== What to produce ==
Leaving the pictures aside, restate all of the data exactly.

== Information provided ==
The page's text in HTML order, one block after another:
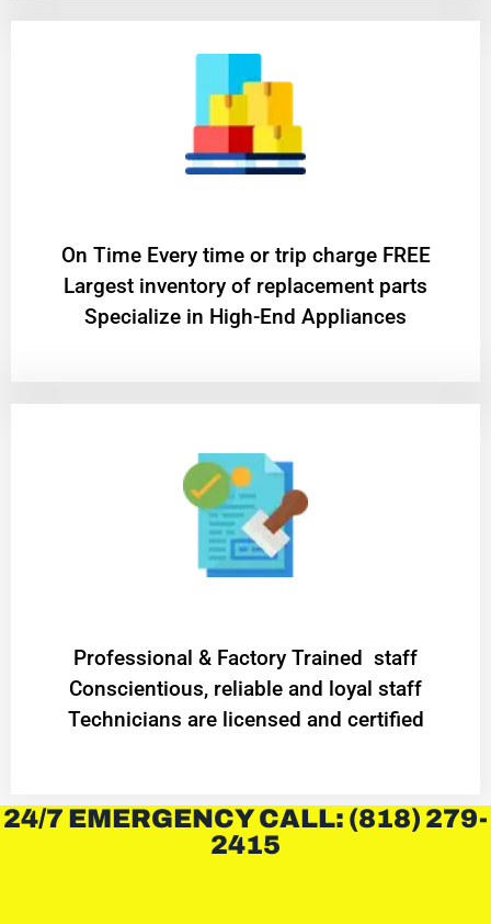
On Time Every time or trip charge FREE
Largest inventory of replacement parts
Specialize in High-End Appliances
Professional & Factory Trained staff
Conscientious, reliable and loyal staff
Technicians are licensed and certified
24/7 EMERGENCY CALL: (818) 279-
2415

== Response to this task ==
The page's text in HTML order, one block after another:
On Time Every time or trip charge FREE
Largest inventory of replacement parts
Specialize in High-End Appliances
Professional & Factory Trained staff
Conscientious, reliable and loyal staff
Technicians are licensed and certified
24/7 EMERGENCY CALL: (818) 279-
2415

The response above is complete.